# [TASK]
After locating the line with "SEO, and so on. [77, 391]" in the data that follows, return it and every later line exactly, up to and including the line with "Another really popular".

§ §

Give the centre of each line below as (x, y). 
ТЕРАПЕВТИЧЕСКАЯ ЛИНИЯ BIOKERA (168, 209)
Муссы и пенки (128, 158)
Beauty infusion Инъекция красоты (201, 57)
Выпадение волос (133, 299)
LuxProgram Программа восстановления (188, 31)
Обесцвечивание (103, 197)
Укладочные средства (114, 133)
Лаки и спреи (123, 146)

§ §

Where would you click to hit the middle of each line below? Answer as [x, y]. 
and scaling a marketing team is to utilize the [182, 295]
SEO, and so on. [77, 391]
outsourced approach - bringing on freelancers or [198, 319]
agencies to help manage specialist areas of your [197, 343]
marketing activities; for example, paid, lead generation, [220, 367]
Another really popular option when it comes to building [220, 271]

§ §

# [ANSWER TO THIS EXERCISE]
SEO, and so on. [77, 391]
outsourced approach - bringing on freelancers or [198, 319]
agencies to help manage specialist areas of your [197, 343]
marketing activities; for example, paid, lead generation, [220, 367]
Another really popular option when it comes to building [220, 271]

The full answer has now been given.